Tiktok - San Jose, CA
posted 3 days ago
TikTok is the leading destination for short-form mobile video, with a mission to inspire creativity and bring joy. Our Compute Platform Site Reliability Engineering (SRE) team plays a crucial role in supporting all Big Data services and products across the company. As a newly established team, we are looking for talented individuals to help shape our future. The team is responsible for ensuring the reliability of TikTok's major data warehouse products, services, and query engines, including ClickHouse, Spark, Presto, and Doris. We serve business needs across various domains within TikTok, and we are excited to welcome you to our team. In this role, you will be responsible for upholding Service Level Agreements (SLAs) and ensuring that all service level objectives from ByteDance's Data Platform services are met. You will respond promptly to any system outages or issues, and continuously analyze service performance to identify potential bottlenecks. Your proactive measures will help prevent service disruptions, and you will work closely with development teams to optimize application performance.
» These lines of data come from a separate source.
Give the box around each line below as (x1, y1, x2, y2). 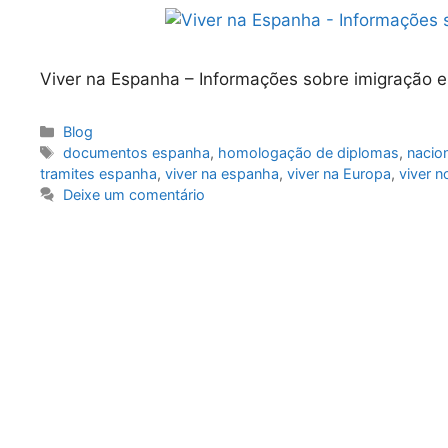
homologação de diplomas (218, 144, 400, 162)
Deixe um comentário (63, 186, 206, 204)
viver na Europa (287, 165, 391, 183)
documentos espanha (63, 144, 211, 162)
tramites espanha (40, 165, 157, 183)
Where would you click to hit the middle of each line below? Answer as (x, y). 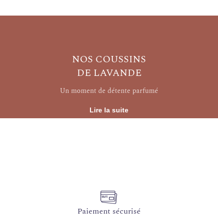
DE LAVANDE (109, 73)
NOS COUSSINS (109, 59)
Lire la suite (109, 110)
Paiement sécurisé (109, 211)
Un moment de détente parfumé (109, 91)
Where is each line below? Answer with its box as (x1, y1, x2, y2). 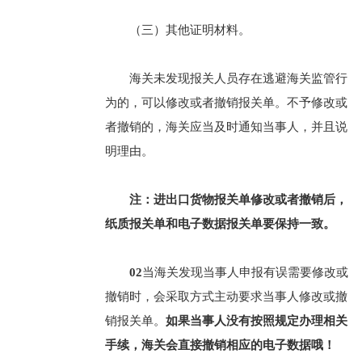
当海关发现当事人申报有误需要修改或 (141, 266, 348, 279)
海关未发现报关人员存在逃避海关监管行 (128, 72, 347, 85)
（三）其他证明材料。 (128, 23, 250, 36)
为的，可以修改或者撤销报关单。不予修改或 (104, 96, 347, 109)
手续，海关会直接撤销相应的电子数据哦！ (104, 339, 335, 351)
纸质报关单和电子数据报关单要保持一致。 (104, 217, 335, 230)
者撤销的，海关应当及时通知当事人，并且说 (104, 120, 347, 133)
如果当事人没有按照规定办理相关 (165, 314, 347, 327)

You will lead efforts in incident management, troubleshooting, and resolving service incidents while coordinating with cross-functional teams to mitigate service-impacting events. Automation will be a key focus, as you will automate infrastructure provisioning, scaling, and management processes to enhance service quality. Collaboration with product and development teams will be essential to integrate reliability and performance considerations into the software lifecycle. Additionally, you will assess and forecast infrastructure needs based on growth patterns and upcoming initiatives, while staying updated with industry trends and emerging technologies related to site reliability and infrastructure engineering.